Его святейшество Шрила Ниранджана Свами Махарадж: в центре общества сознания Кришны стоит Кришна.  Получается за пределами ИСККОН сознание Кришны приобрести не получится?

----------


## Дмитрий.В.

Если вы верите что Кришну дают выдают в некой организации это забавно.Я лишь говорю о том что дать можно знание о Кришне и знание о практике очищения сердца ведущей к Кришне.А всё остальное зависит от вашей серьезности.

----------


## Дмитрий.В.

> Его святейшество Шрила Ниранджана Свами Махарадж: в центре общества сознания Кришны стоит Кришна.  Получается за пределами ИСККОН сознание Кришны приобрести не получится?


Кришна это первое звено в цепи учителей передающих знание Вед.Наша парампара идет от Брахмы есть и другие.Но зачем вам другие?

----------


## Ivan B1agoy

С Вами очень трудно не согласится,
 но ИСККОН выполняет миссию Его божественной милости А.Ч. Бхактиведанты Свами Шрилы Прабхупады, который принял прибежище у лотосных стоп Господа Шри Кришны, и милостиво распространил сознание Шри Кришны в странах запада. 
Слуга моего слуги мой слуга говорит Кришна. В этом нет сомнения. Миссия Ачарии это воля Кришны и дело Кришны. Которое как я понял заключается в распространении славы святого имени и помощи в возвращении в духовный мир и обучении в служении господу. С чем ИСККОН очень успешно справляется. 
А если вне ИСККОН искать Господа, то в любом случае понять, что от меня хочет господь без гуру очень сложно, необходимо обратиться к гуру, который живым существом избирается добровольно.

----------


## Дмитрий.В.

> А если вне ИСККОН искать Господа, то в любом случае понять, что от меня хочет господь без гуру очень сложно, необходимо обратиться к гуру, который живым существом избирается добровольно.


Отче наш, сущий на небесах! *да святится имя Твое*;
10 да приидет Царствие Твое; да будет воля Твоя и на земле, как на небе;
11 хлеб наш насущный дай нам на сей день;
12 и прости нам долги наши, как и мы прощаем должникам нашим;
13 и не введи нас в искушение, но избавь нас от лукавого. Ибо Твое есть Царство и сила и слава во веки. Аминь.
(Матф.6:9-13)
Господь - Пастырь мой; я ни в чем не буду нуждаться:

2Он покоит меня на злачных пажитях и водит меня к водам тихим, 3подкрепляет душу мою, направляет меня на стези правды *ради имени Своего*. 

Имя Бога прославляется в разных религиях.Нельзя говорить что только ИСККОН понимает его значение.Но у нас есть полная информация о Боге как Личности.Как Он выглядит что любит во что играет.Бог познаваем как Личность и потому учение имеющее больше информации о Творце является наиболее интересным.

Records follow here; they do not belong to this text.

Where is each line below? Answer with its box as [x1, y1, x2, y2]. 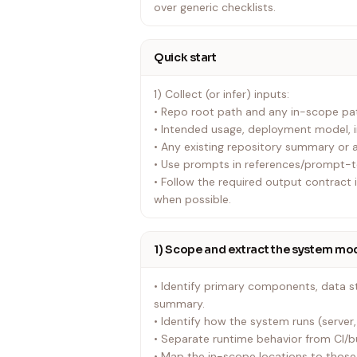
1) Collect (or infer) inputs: [154, 87, 289, 101]
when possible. [154, 192, 231, 206]
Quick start [154, 50, 217, 65]
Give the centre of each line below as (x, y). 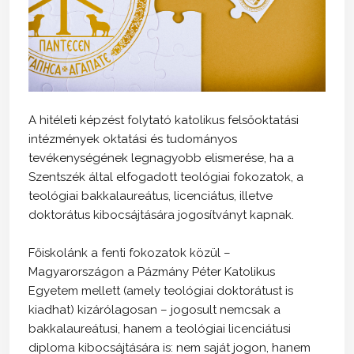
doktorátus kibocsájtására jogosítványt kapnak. (161, 215)
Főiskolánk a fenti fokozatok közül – (130, 252)
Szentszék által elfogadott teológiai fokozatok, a (166, 177)
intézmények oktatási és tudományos (133, 139)
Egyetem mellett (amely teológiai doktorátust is (161, 290)
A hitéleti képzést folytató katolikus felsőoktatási (164, 120)
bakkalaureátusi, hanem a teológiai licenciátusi (160, 328)
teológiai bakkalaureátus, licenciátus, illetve (151, 196)
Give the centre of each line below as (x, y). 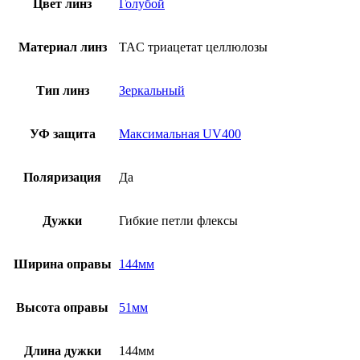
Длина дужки (62, 351)
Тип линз (62, 91)
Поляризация (62, 178)
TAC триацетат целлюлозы (193, 47)
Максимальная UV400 (180, 134)
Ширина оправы (62, 264)
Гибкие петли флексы (178, 221)
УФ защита (62, 134)
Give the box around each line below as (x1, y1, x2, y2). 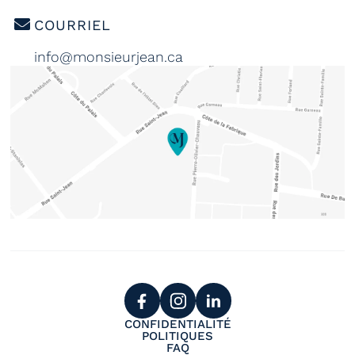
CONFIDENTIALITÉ (124, 317, 231, 331)
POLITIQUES (142, 329, 213, 343)
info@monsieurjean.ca (34, 48, 183, 66)
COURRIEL (34, 17, 111, 34)
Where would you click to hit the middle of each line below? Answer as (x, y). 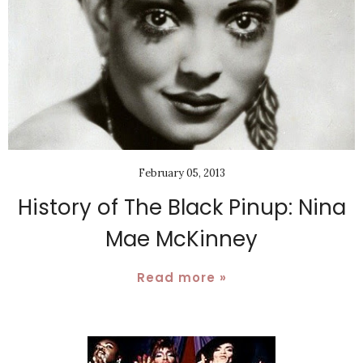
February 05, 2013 (181, 173)
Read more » (181, 277)
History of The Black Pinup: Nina (181, 207)
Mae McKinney (181, 239)
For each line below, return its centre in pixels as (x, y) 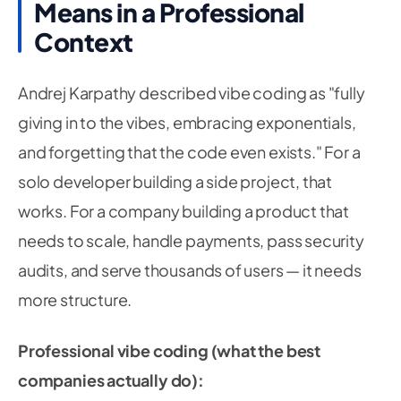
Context (84, 42)
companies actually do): (111, 380)
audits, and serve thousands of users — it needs (190, 270)
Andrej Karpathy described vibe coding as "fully (192, 93)
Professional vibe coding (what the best (169, 350)
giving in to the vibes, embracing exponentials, (187, 122)
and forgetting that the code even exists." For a (189, 152)
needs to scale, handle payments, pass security (191, 240)
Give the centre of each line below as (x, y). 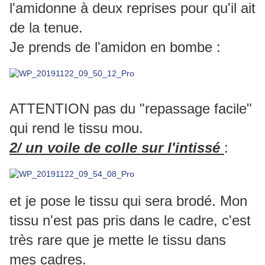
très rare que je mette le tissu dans (118, 240)
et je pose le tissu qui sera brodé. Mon (128, 201)
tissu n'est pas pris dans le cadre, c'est (130, 221)
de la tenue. (46, 28)
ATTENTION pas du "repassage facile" (131, 109)
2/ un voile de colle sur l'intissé (117, 148)
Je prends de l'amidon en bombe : (115, 47)
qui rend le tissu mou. (76, 128)
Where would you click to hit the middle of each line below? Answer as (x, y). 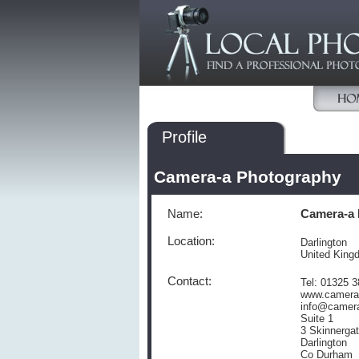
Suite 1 (317, 319)
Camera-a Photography (248, 177)
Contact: (190, 281)
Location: (191, 241)
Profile (184, 137)
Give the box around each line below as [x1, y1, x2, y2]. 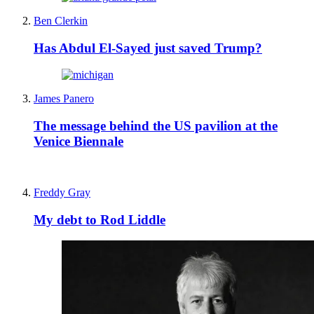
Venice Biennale [34, 134, 123, 149]
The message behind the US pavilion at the [34, 118, 278, 134]
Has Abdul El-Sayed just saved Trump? [34, 40, 262, 55]
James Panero [34, 93, 94, 105]
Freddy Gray [34, 186, 90, 198]
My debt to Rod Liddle [34, 212, 165, 227]
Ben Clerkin [34, 15, 88, 27]
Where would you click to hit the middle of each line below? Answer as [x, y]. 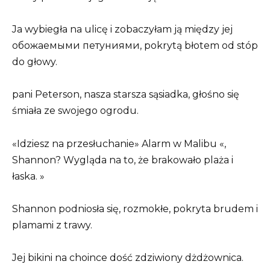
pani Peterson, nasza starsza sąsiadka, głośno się [126, 95]
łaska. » [28, 176]
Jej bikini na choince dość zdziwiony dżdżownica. [128, 258]
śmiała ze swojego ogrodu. [75, 111]
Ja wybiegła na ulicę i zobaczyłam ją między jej [122, 30]
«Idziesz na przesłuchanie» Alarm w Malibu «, [119, 143]
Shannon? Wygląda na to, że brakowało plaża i [123, 160]
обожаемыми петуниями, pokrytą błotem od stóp [135, 46]
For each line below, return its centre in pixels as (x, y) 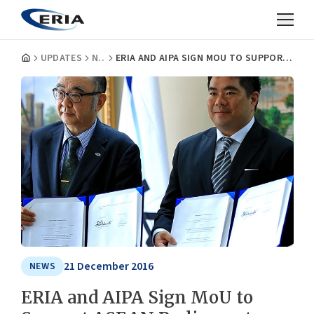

> то в любом случае понять, что от меня хочет господь без гуру очень сложно


Воспевать имена Бога танцевать и есть прасад.Больше Господь Чайтанья от вас ничего не хочет.

----------


## Ivan B1agoy

Большое спасибо.

----------


## ЕвгенийК

> Такое конечно возможно,но то, что это сделали разумные живые существа ДАЕТ каждому живому существу возможность убедиться на живом примере: что служение необходимо милостиво просить, и быть уверенным в том, что Кришна реализуя свои планы займёт преданного трансцендентальный служением вне рождения и смерти.  Такой взгляд определённо ставит дживу в зависимость от служения Кришне. И ещё раз подчёркивает слова Ачарии, это надо нам! Вот мне теперь это понятно стало. Что добровольность позволяет не утрачивать энтузиазм.


Не согласен что служение нужно просить. И не согласен, что "это надо нам".
Если это надо нам, то как вы будете делать "ради Бога"? Или во Имя?
Тогда вы будете делать "ради меня любимого".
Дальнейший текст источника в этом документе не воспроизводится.